We produce peptides by total chemical synthesis, making use of a suite of peptide synthesizers – single reaction vessel, 6-channel and multiplex (384 wells). Peptides are analyzed and purified by reverse-phase hplc and then authenticated by mass spectrometry. We provide the user with the peptide at a defined purity together with a full synthesis report containing analytical data.

Native chemical ligation

For longer peptides and small proteins, the full-length polypeptide is assembled from two or more fragments in a process called native chemical ligation. In this way it is possible to generate polypeptides of up to 100 amino acids in length.

Post translational modifications

Using total chemical synthesis it is possible to incorporate post-translational modifications (e.g. phosphorylation or acetylation) and non-coded amino acids at specific sites in the polypeptide chain.

How we do it

We synthesize peptides using solid phase peptide synthesis.

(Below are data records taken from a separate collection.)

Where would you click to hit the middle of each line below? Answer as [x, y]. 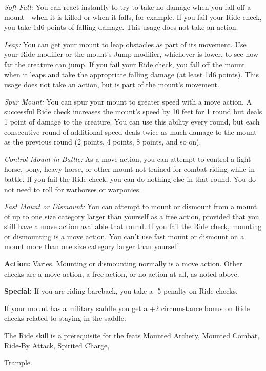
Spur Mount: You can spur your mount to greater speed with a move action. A [128, 101]
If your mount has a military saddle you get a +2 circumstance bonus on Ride [127, 308]
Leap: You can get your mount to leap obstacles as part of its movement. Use [125, 44]
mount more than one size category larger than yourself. [92, 246]
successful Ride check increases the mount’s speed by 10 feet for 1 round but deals [133, 111]
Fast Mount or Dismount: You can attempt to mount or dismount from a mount [131, 206]
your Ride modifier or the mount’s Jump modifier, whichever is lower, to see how [131, 54]
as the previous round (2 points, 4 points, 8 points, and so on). [103, 142]
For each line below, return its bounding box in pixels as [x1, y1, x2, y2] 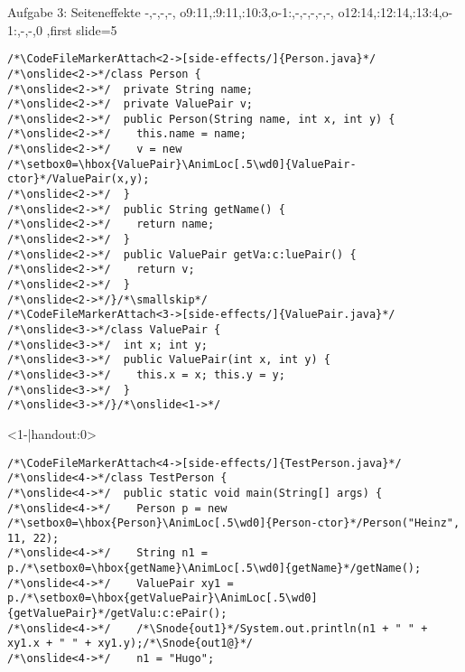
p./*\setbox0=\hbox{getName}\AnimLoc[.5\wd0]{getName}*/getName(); [7, 562, 422, 575]
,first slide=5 [46, 20, 117, 39]
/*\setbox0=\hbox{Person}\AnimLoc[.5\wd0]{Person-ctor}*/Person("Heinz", [7, 517, 460, 530]
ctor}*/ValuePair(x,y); [7, 173, 150, 186]
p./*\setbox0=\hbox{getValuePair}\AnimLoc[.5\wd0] [7, 592, 318, 605]
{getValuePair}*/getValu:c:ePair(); [7, 607, 228, 621]
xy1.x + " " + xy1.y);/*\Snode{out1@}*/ [7, 637, 254, 650]
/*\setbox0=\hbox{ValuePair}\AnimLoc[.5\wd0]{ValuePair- [7, 157, 357, 171]
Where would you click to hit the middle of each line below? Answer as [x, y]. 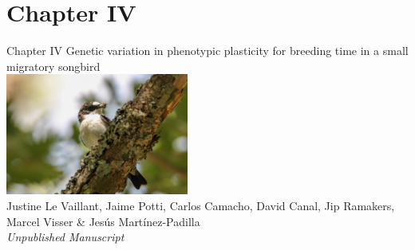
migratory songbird [53, 66]
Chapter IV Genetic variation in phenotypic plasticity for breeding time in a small [207, 51]
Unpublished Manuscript [65, 237]
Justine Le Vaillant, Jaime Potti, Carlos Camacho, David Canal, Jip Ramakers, [201, 206]
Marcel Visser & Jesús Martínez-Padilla [103, 221]
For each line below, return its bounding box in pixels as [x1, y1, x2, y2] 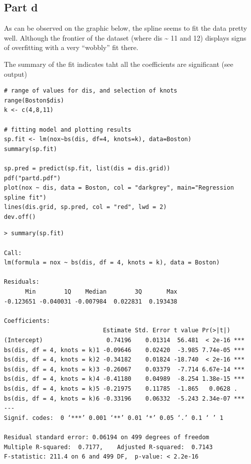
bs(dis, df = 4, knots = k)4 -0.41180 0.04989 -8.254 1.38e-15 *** [4, 375, 245, 383]
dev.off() [4, 213, 36, 220]
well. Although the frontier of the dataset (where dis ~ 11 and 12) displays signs [4, 32, 247, 43]
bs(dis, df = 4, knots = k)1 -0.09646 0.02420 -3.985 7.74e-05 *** [4, 346, 245, 354]
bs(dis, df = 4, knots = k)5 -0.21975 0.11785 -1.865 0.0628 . [4, 385, 238, 392]
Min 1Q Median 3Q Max [25, 288, 177, 296]
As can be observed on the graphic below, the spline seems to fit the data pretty [4, 23, 248, 33]
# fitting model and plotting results [4, 126, 131, 133]
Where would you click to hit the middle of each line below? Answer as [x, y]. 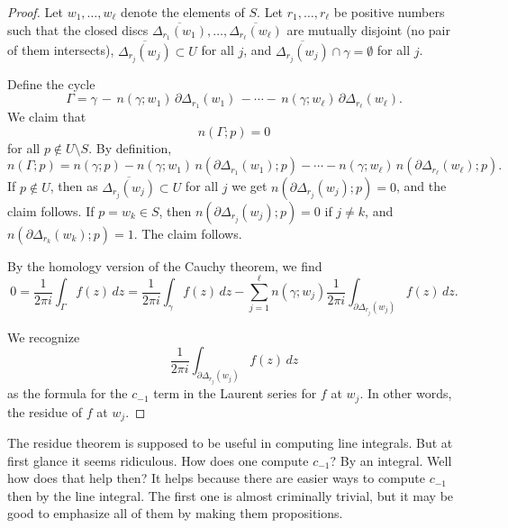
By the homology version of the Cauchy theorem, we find [165, 265]
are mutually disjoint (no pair [368, 29]
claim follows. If [51, 210]
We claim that [47, 117]
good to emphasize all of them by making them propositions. [175, 513]
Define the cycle [51, 83]
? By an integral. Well [391, 460]
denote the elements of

Automated cyles of deprotection, activation and coupling lead to the growth of a polypeptide chanin of defined sequence on a resin. When the last amino acid has been coupled, the polypeptide is cleaved from the resin so that it can be analyed and purified.

Disulfide bridges and folding

Certain peptides and small proteins require disulfide bridge formation to adopt biologically relevent structures. Where required, we perform folding recations that ensure correct disulfide bridge formation in the target polypeptide.

Labeling

It is also possible to site-specifically modify synthesized peptides with tags (e.g. biotin) or fluorochromes of choice.